With regard to unsupervised learning in general - it is important to remember that this is largely a method of exploratory analysis - the goal is not necessarily to predict but rather to reveal information about data that may not have been taken into account before. For example, in our case after visualizing the graph, we can ask questions like: why some customers have a shorter delivery time than others? and are customers in certain countries more likely to match this profile? ect ...
These are all questions that the k-means clustering algorithm may not directly answer for us, but reducing the data into separate clusters provides a solid baseline to be able to ask questions like these.

**Conclusion**

In short, we learned three different ways to classify data using python for the supervised type (KNN, SVM, RL), and one for the unsupervised. We have found that, for the first type, KNN remains the best in terms of performance, for our case. And for the unsupervised, K-means allowed us to visualize the most profitable customers and the least profitable customers, based on the two variables lead_time (Number of days elapsed between the date of entry of the reservation in the PMS and the client arrival date) and adr (Average daily rate as defined by dividing the sum of all accommodation transactions by the total number of nights), and we used the result of this algorithm (which is under graph form) to ask specific questions about the variation in profitability of our customers, in order to give the hotel manager ideas to make their customers more profitable.

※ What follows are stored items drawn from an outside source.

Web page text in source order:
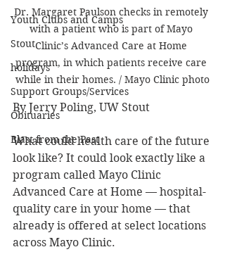
Youth Clubs and Camps
Stout
holidays
Support Groups/Services
Obituaries
Blast from the Past
Dr. Margaret Paulson checks in remotely
with a patient who is part of Mayo
Clinic’s Advanced Care at Home
program, in which patients receive care
while in their homes. / Mayo Clinic photo
By Jerry Poling, UW Stout
What could health care of the future
look like? It could look exactly like a
program called Mayo Clinic
Advanced Care at Home — hospital-
quality care in your home — that
already is offered at select locations
across Mayo Clinic.
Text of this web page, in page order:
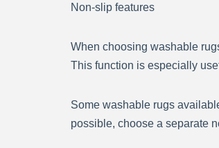
Non-slip features
When choosing washable
This function is especially
Some washable rugs
possible, choose a separate
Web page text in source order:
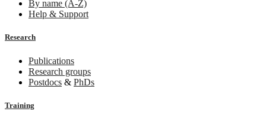
By name (A-Z)
Help & Support
Research
Publications
Research groups
Postdocs & PhDs
Training
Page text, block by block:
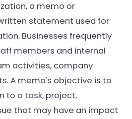
a memo or
statement used for
Businesses frequently
members and internal
activities, company
A memo's objective is to
to a task, project,
that may have an impact
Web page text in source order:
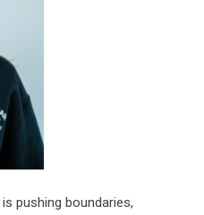
is pushing boundaries,
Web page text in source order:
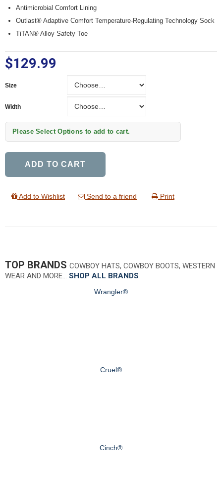
Antimicrobial Comfort Lining
Outlast® Adaptive Comfort Temperature-Regulating Technology Sock
TiTAN® Alloy Safety Toe
$129.99
Size
Width
Please Select Options to add to cart.
ADD TO CART
Add to Wishlist Send to a friend Print
TOP BRANDS COWBOY HATS, COWBOY BOOTS, WESTERN
WEAR AND MORE… SHOP ALL BRANDS
Wrangler®
Cruel®
Cinch®
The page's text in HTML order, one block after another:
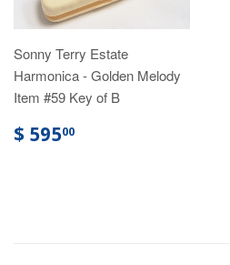
Sonny Terry Estate
Harmonica - Golden Melody
Item #59 Key of B
$ 59500
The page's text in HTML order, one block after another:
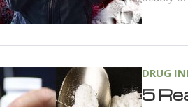
DRUG
5
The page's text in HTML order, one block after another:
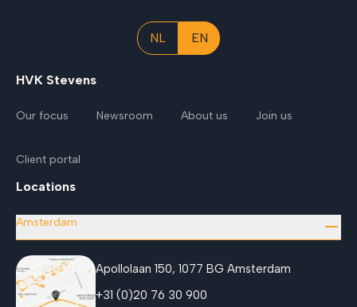
NL EN
HVK Stevens
Our focus Newsroom About us Join us
Client portal
Locations
Amsterdam
Apollolaan 150, 1077 BG Amsterdam
+31 (0)20 76 30 900
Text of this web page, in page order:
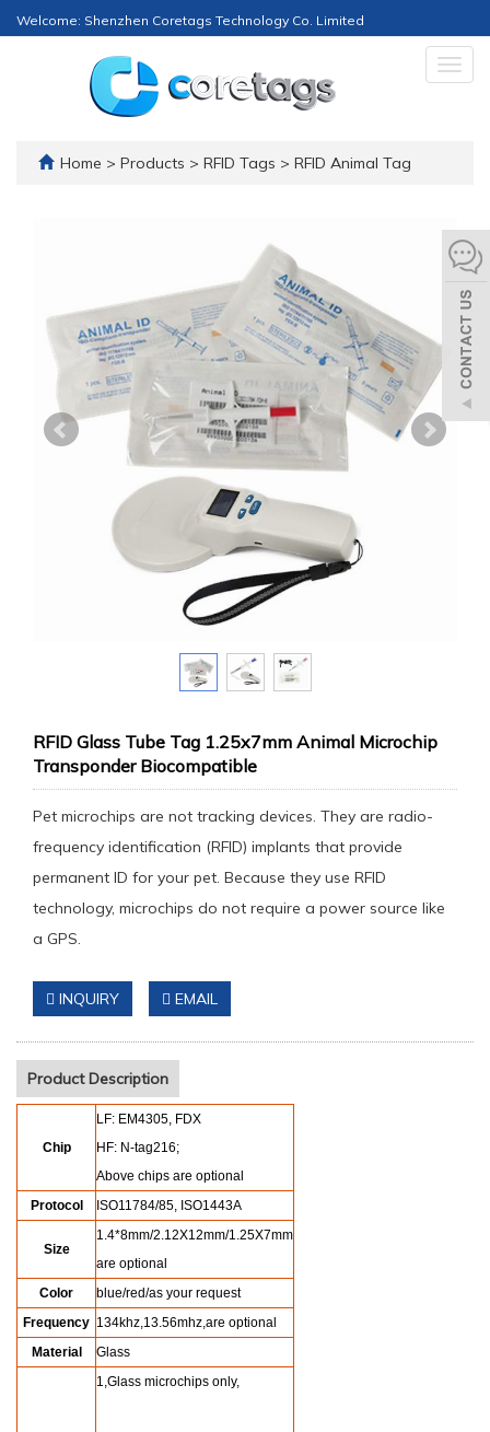
Welcome: Shenzhen Coretags Technology Co. Limited
Home > Products > RFID Tags > RFID Animal Tag
RFID Glass Tube Tag 1.25x7mm Animal Microchip
Transponder Biocompatible
Pet microchips are not tracking devices. They are radio-
frequency identification (RFID) implants that provide
permanent ID for your pet. Because they use RFID
technology, microchips do not require a power source like
a GPS.
INQUIRY EMAIL
Product Description
Chip
LF: EM4305, FDX
HF: N-tag216;
Above chips are optional
Protocol
ISO11784/85, ISO1443A
Size
1.4*8mm/2.12X12mm/1.25X7mm
are optional
Color
blue/red/as your request
Frequency 134khz,13.56mhz,are optional
Material
Glass
1,Glass microchips only,
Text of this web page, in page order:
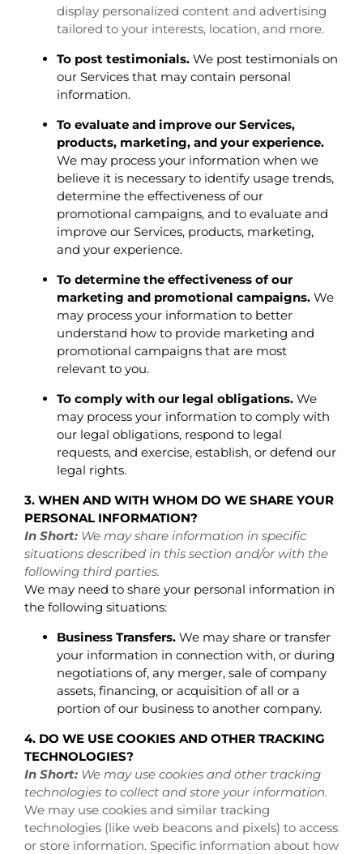
display personalized content and advertising
tailored to your interests, location, and more.
To post testimonials. We post testimonials on
our Services that may contain personal
information.
To evaluate and improve our Services,
products, marketing, and your experience.
We may process your information when we
believe it is necessary to identify usage trends,
determine the effectiveness of our
promotional campaigns, and to evaluate and
improve our Services, products, marketing,
and your experience.
To determine the effectiveness of our
marketing and promotional campaigns. We
may process your information to better
understand how to provide marketing and
promotional campaigns that are most
relevant to you.
To comply with our legal obligations. We
may process your information to comply with
our legal obligations, respond to legal
requests, and exercise, establish, or defend our
legal rights.
3. WHEN AND WITH WHOM DO WE SHARE YOUR
PERSONAL INFORMATION?
In Short: We may share information in specific
situations described in this section and/or with the
following third parties.
We may need to share your personal information in
the following situations:
Business Transfers. We may share or transfer
your information in connection with, or during
negotiations of, any merger, sale of company
assets, financing, or acquisition of all or a
portion of our business to another company.
4. DO WE USE COOKIES AND OTHER TRACKING
TECHNOLOGIES?
In Short: We may use cookies and other tracking
technologies to collect and store your information.
We may use cookies and similar tracking
technologies (like web beacons and pixels) to access
or store information. Specific information about how
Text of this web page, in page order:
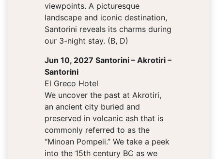
viewpoints. A picturesque
landscape and iconic destination,
Santorini reveals its charms during
our 3-night stay. (B, D)
Jun 10, 2027 Santorini – Akrotiri –
Santorini
El Greco Hotel
We uncover the past at Akrotiri,
an ancient city buried and
preserved in volcanic ash that is
commonly referred to as the
“Minoan Pompeii.” We take a peek
into the 15th century BC as we
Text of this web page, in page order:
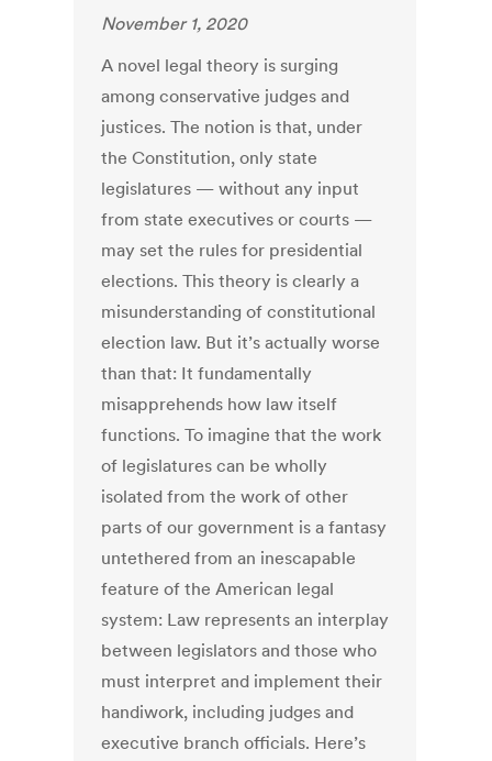
November 1, 2020
A novel legal theory is surging
among conservative judges and
justices. The notion is that, under
the Constitution, only state
legislatures — without any input
from state executives or courts —
may set the rules for presidential
elections. This theory is clearly a
misunderstanding of constitutional
election law. But it’s actually worse
than that: It fundamentally
misapprehends how law itself
functions. To imagine that the work
of legislatures can be wholly
isolated from the work of other
parts of our government is a fantasy
untethered from an inescapable
feature of the American legal
system: Law represents an interplay
between legislators and those who
must interpret and implement their
handiwork, including judges and
executive branch officials. Here’s
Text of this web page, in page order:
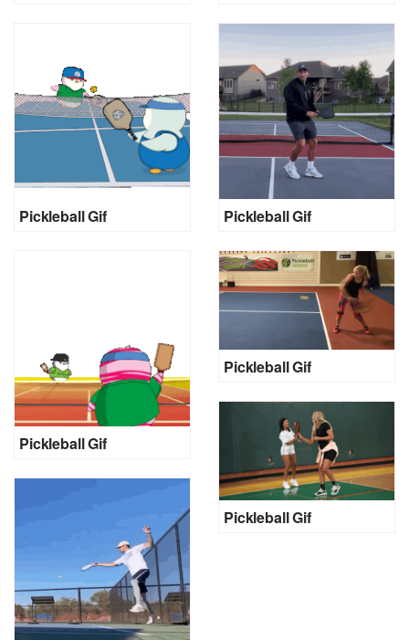
Pickleball Gif Pickleball Gif
Pickleball Gif
Pickleball Gif
Pickleball Gif
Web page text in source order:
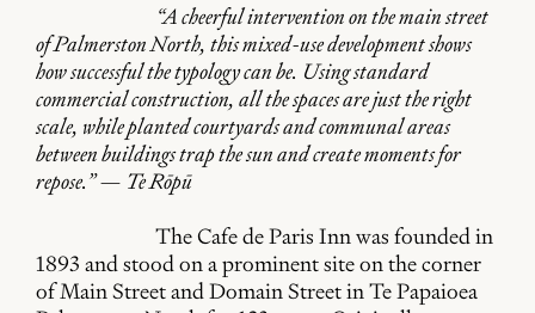
“A cheerful intervention on the main street
of Palmerston North, this mixed-use development shows
how successful the typology can be. Using standard
commercial construction, all the spaces are just the right
scale, while planted courtyards and communal areas
between buildings trap the sun and create moments for
repose.” — Te Rōpū
The Cafe de Paris Inn was founded in
1893 and stood on a prominent site on the corner
of Main Street and Domain Street in Te Papaioea
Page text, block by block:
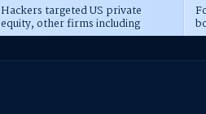
Hackers targeted US private
equity, other firms including
Blackstone, CME
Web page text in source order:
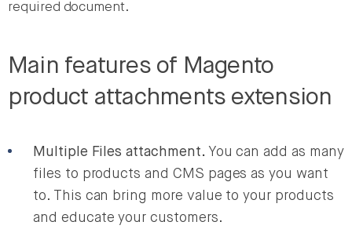
required document.
Main features of Magento
product attachments extension
Multiple Files attachment. You can add as many
files to products and CMS pages as you want
to. This can bring more value to your products
and educate your customers.
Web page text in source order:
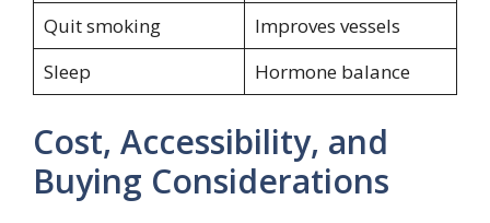
Quit smoking
Improves vessels
Sleep
Hormone balance
Cost, Accessibility, and
Buying Considerations
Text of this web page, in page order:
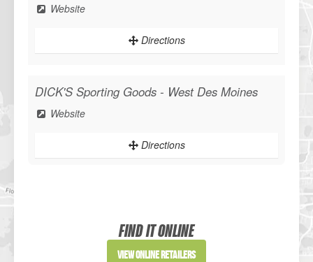
Website
Directions
DICK'S Sporting Goods - West Des Moines
Website
Directions
Directions
FIND IT ONLINE
View Online Retailers
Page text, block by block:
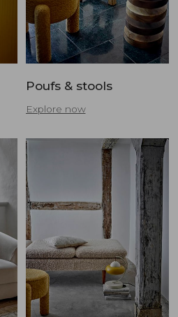
Poufs & stools
Explore now
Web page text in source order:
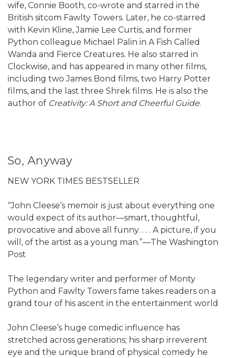
wife, Connie Booth, co-wrote and starred in the
British sitcom Fawlty Towers. Later, he co-starred
with Kevin Kline, Jamie Lee Curtis, and former
Python colleague Michael Palin in A Fish Called
Wanda and Fierce Creatures. He also starred in
Clockwise, and has appeared in many other films,
including two James Bond films, two Harry Potter
films, and the last three Shrek films. He is also the
author of Creativity: A Short and Cheerful Guide.
So, Anyway
NEW YORK TIMES BESTSELLER
“John Cleese’s memoir is just about everything one
would expect of its author—smart, thoughtful,
provocative and above all funny. . . . A picture, if you
will, of the artist as a young man.”—The Washington
Post
The legendary writer and performer of Monty
Python and Fawlty Towers fame takes readers on a
grand tour of his ascent in the entertainment world
John Cleese’s huge comedic influence has
stretched across generations; his sharp irreverent
eye and the unique brand of physical comedy he
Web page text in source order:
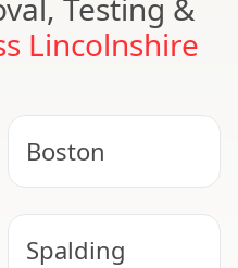
Testing &
Lincolnshire
Boston
Spalding
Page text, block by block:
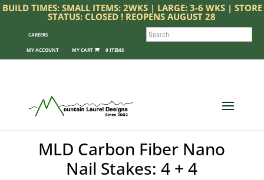
BUILD TIMES: SMALL ITEMS: 2WKS | LARGE: 3-6 WKS | STORE
STATUS: CLOSED ! REOPENS AUGUST 28
CAREERS
MY ACCOUNT 0 ITEMS
SEARCH
MLD Carbon Fiber Nano
Nail Stakes: 4 + 4
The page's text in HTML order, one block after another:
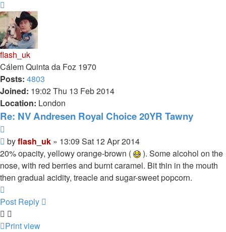
flash_uk
Cálem Quinta da Foz 1970
Posts: 4803
Joined: 19:02 Thu 13 Feb 2014
Location: London
Re: NV Andresen Royal Choice 20YR Tawny
Post
byflash_uk » 13:09 Sat 12 Apr 2014
20% opacity, yellowy orange-brown (
). Some alcohol on the
nose, with red berries and burnt caramel. Bit thin in the mouth
then gradual acidity, treacle and sugar-sweet popcorn.
Post Reply
Print view
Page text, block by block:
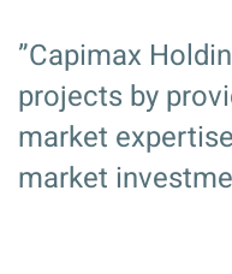
”Capimax
projects by
market
market
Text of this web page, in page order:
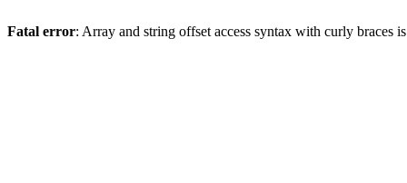
Fatal error: Array and string offset access syntax with curly braces
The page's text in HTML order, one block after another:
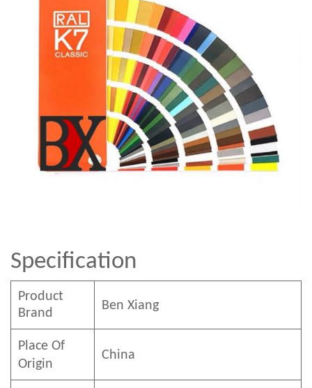
Specification
Product
Brand
Ben Xiang
Place Of
Origin
China
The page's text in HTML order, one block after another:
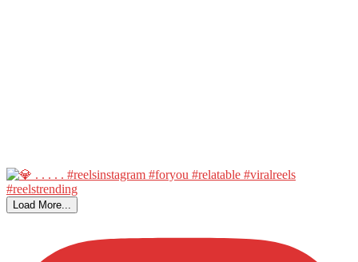
Load More...
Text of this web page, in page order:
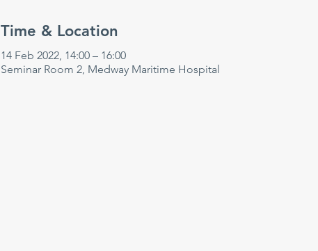
Time & Location
14 Feb 2022, 14:00 – 16:00
Seminar Room 2, Medway Maritime Hospital
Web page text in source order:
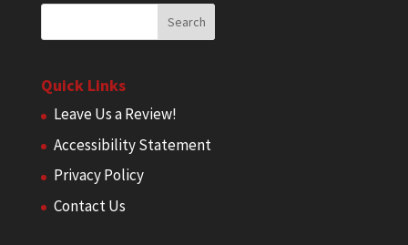
Quick Links
Leave Us a Review!
Accessibility Statement
Privacy Policy
Contact Us
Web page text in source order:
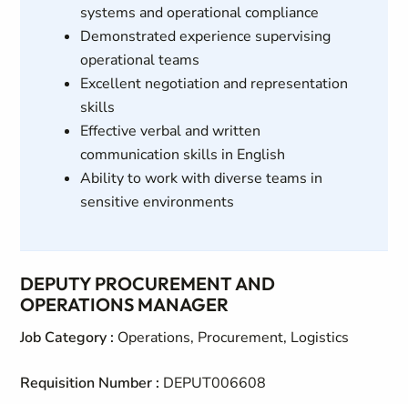
systems and operational compliance
Demonstrated experience supervising
operational teams
Excellent negotiation and representation
skills
Effective verbal and written
communication skills in English
Ability to work with diverse teams in
sensitive environments
DEPUTY PROCUREMENT AND
OPERATIONS MANAGER
Job Category : Operations, Procurement, Logistics
Requisition Number : DEPUT006608
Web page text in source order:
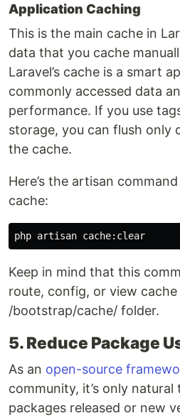
Application Caching
This is the main cache in
data that you cache
Laravel’s cache is a smart
commonly accessed data
performance. If you use
storage, you can flush only
the cache.
Here’s the artisan
cache:
Keep in mind that this
route, config, or view
/bootstrap/cache/ folder.
5. Reduce Package
As an open-source
community, it’s only
packages released or new
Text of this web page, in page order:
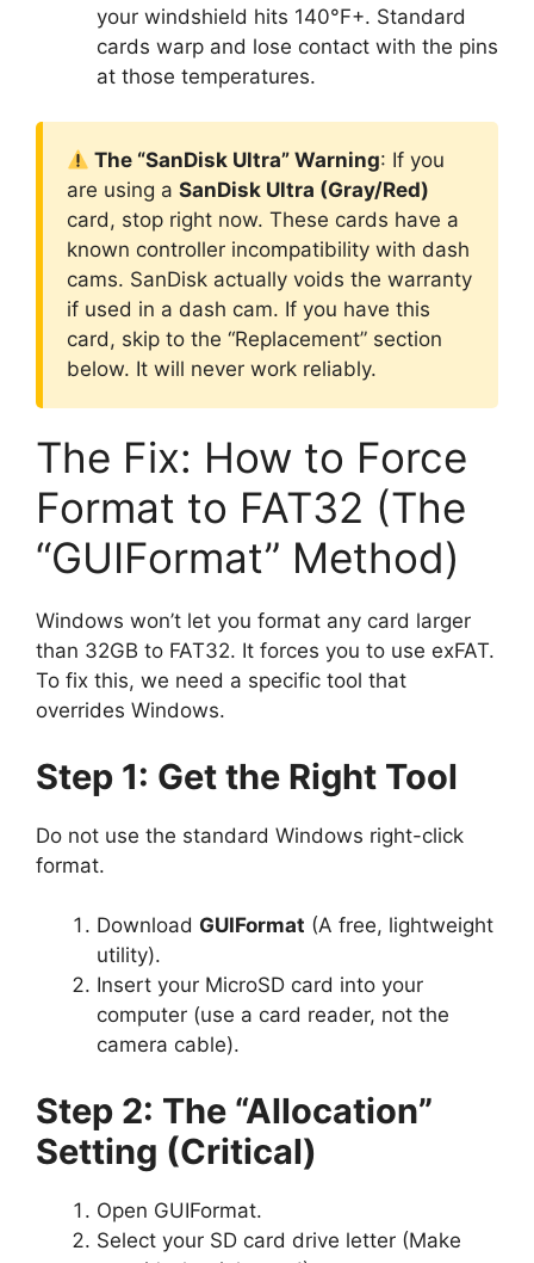
your windshield hits 140°F+. Standard
cards warp and lose contact with the pins
at those temperatures.
The “SanDisk Ultra” Warning: If you
are using a SanDisk Ultra (Gray/Red)
card, stop right now. These cards have a
known controller incompatibility with dash
cams. SanDisk actually voids the warranty
if used in a dash cam. If you have this
card, skip to the “Replacement” section
below. It will never work reliably.
The Fix: How to Force
Format to FAT32 (The
“GUIFormat” Method)
Windows won’t let you format any card larger
than 32GB to FAT32. It forces you to use exFAT.
To fix this, we need a specific tool that
overrides Windows.
Step 1: Get the Right Tool
Do not use the standard Windows right-click
format.
Download GUIFormat (A free, lightweight
utility).
Insert your MicroSD card into your
computer (use a card reader, not the
camera cable).
Step 2: The “Allocation”
Setting (Critical)
Open GUIFormat.
Select your SD card drive letter (Make
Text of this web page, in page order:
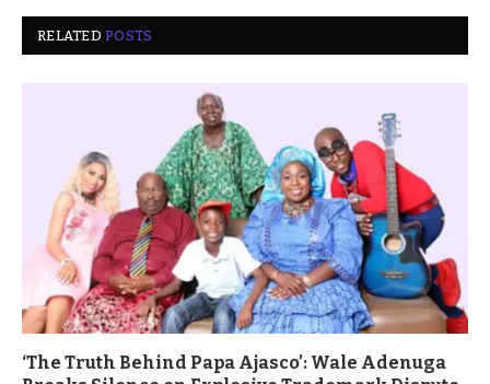
RELATEDPOSTS
‘The Truth Behind Papa Ajasco’: Wale Adenuga
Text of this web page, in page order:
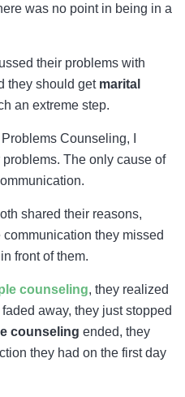
was no point in being in a
their problems with
they should get marital
an extreme step.
Counseling, I
The only cause of
shared their reasons,
they missed
front of them.
counseling, they realized
away, they just stopped
counseling ended, they
they had on the first day
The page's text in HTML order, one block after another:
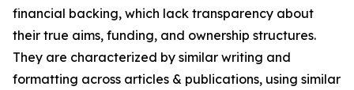
financial backing, which lack transparency about
their true aims, funding, and ownership structures.
They are characterized by similar writing and
formatting across articles & publications, using similar
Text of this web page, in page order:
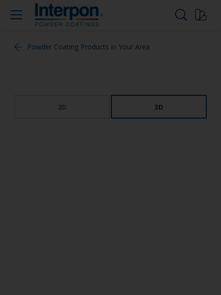
Powder Coating Products in Your Area
2D 3D

Overall, the ideal model chosen for machine learning very often depends on the problem. There will be some datasets where KNN could fail miserably, so it is good to implement all the other models, for each problem, in order to judge the performance of each and choose the best model to adopt.
It all comes down to specifying the variables to be processed, and choosing the right machine learning model.